DATA FOR PROCESSING:
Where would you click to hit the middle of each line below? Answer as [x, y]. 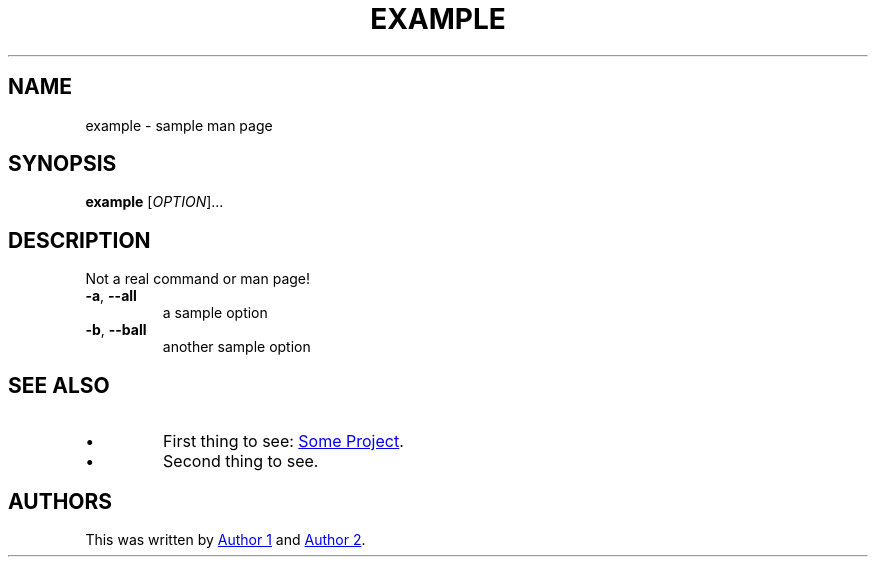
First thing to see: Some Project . [283, 441]
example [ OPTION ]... [154, 202]
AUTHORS [60, 501]
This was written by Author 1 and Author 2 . [225, 539]
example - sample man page [179, 125]
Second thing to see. [241, 461]
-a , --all [111, 296]
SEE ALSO [59, 385]

TASK BRIEF: Show each line in the data where the string "example" appears.

OUTPUT BELOW:
example [ OPTION ]... [154, 202]
example - sample man page [179, 125]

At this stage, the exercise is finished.